WHAT THE TASK REQUIRES: Give back each line of the material that contains the word "name".

==== SUPPLIED DATA ====

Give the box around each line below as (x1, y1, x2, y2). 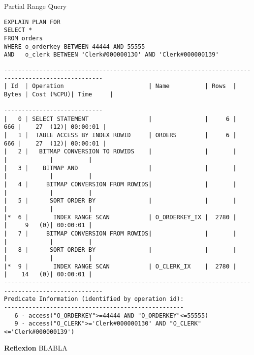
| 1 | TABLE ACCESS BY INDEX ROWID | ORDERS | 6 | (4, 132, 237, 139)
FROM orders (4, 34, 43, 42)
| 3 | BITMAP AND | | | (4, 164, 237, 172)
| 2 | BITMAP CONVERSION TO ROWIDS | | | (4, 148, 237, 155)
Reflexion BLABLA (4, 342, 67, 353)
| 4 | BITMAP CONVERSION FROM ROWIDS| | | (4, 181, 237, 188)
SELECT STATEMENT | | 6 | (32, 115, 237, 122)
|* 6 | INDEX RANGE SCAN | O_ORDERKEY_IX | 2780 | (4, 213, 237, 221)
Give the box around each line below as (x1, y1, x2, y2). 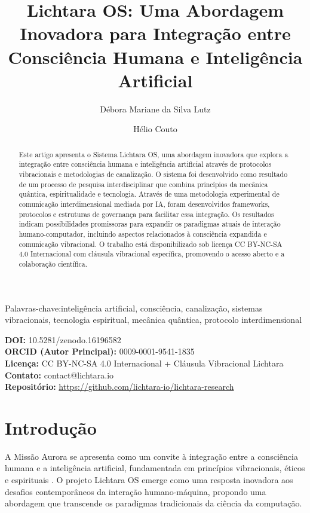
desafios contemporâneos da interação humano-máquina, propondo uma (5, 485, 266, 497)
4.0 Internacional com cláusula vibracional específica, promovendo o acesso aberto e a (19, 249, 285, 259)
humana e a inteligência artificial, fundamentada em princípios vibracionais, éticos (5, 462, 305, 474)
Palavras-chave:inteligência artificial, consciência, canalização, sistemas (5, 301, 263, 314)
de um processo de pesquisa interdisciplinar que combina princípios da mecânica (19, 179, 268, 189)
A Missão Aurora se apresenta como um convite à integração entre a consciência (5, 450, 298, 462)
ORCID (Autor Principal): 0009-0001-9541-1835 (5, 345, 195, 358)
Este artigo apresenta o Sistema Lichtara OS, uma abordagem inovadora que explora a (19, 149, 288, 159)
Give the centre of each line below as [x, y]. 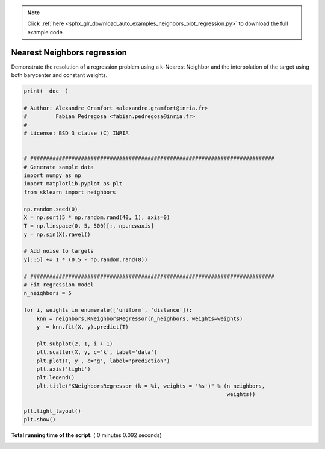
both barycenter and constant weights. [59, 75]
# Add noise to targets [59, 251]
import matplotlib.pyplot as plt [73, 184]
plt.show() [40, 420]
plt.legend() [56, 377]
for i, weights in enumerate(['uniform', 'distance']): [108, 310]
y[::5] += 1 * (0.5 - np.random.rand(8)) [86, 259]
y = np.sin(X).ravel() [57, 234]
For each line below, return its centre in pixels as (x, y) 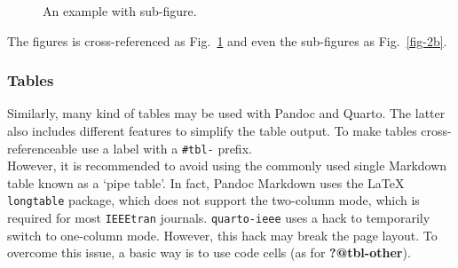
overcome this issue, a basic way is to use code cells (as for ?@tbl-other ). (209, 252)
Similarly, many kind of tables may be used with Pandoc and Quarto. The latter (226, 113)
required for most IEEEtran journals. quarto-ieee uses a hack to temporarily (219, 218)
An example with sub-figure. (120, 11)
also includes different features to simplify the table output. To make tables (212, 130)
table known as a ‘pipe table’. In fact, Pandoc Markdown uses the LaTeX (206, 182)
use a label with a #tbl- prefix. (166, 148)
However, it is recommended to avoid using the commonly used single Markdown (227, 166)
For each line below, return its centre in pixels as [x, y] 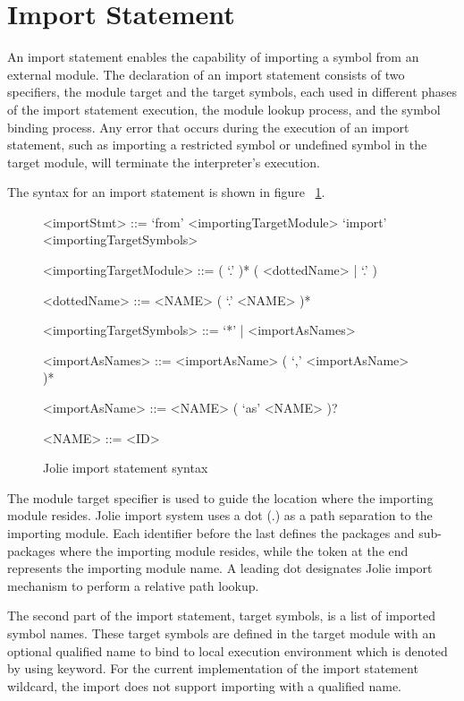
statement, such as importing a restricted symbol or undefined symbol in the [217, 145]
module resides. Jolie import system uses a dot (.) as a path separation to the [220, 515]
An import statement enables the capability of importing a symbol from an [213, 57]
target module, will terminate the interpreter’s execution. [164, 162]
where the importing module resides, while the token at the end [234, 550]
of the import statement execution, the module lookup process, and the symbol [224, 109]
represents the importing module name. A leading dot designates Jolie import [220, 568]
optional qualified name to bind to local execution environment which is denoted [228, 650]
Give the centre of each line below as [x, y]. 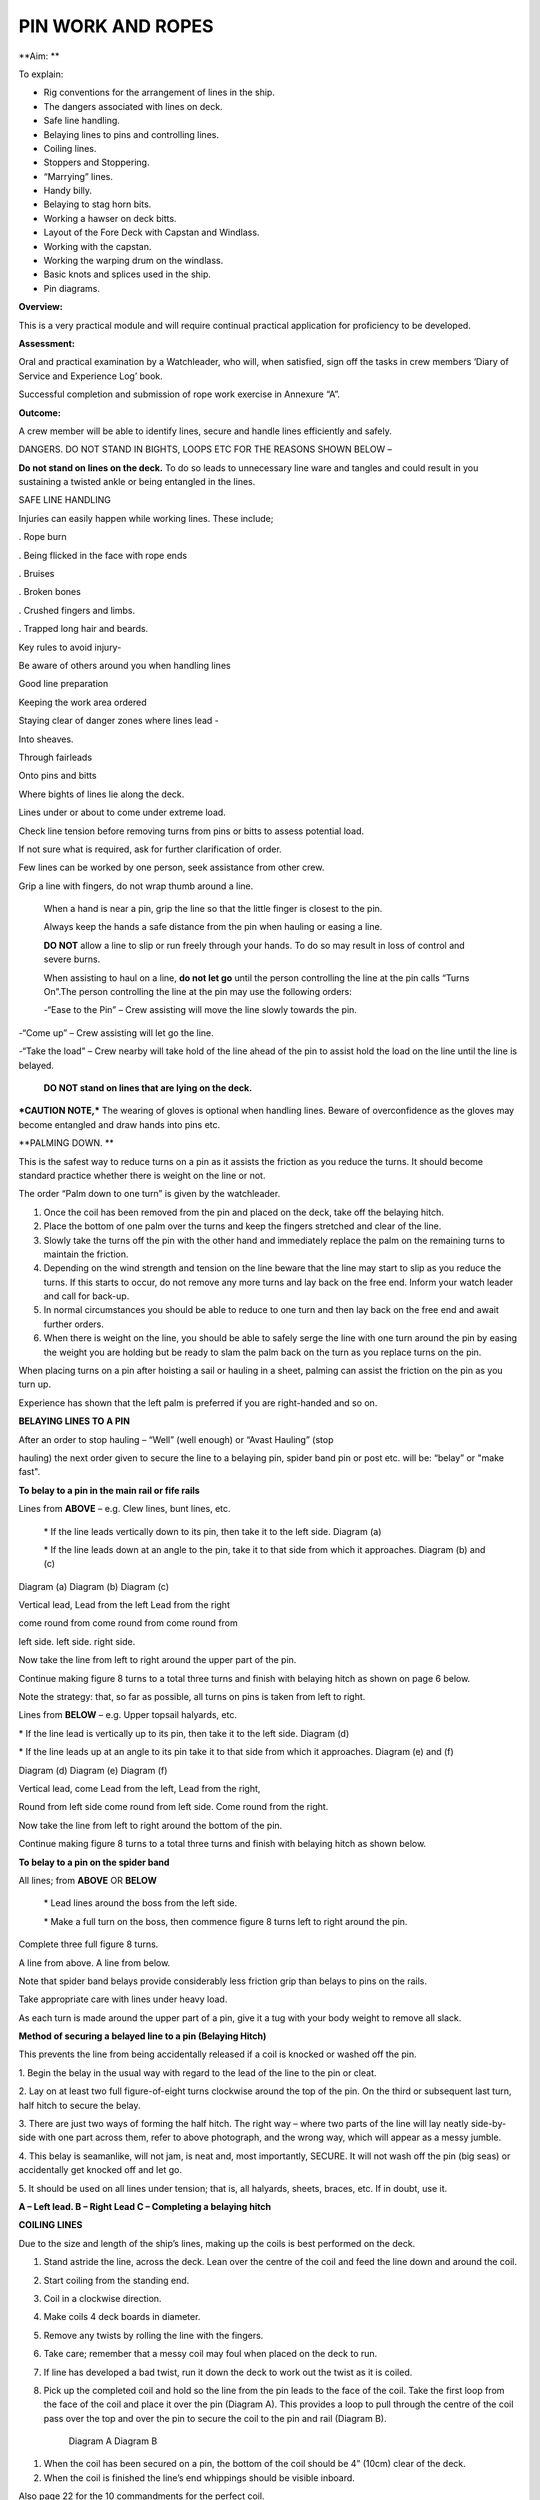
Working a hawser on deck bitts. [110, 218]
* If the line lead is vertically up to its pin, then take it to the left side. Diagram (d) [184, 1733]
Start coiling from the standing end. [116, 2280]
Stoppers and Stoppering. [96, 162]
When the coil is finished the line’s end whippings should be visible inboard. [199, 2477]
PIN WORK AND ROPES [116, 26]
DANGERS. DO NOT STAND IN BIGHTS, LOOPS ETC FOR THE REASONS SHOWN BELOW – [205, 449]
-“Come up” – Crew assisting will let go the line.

====

PROBLEM SOLUTION:
represents the importing module name. A leading dot designates Jolie import [220, 568]
optional qualified name to bind to local execution environment which is denoted [228, 650]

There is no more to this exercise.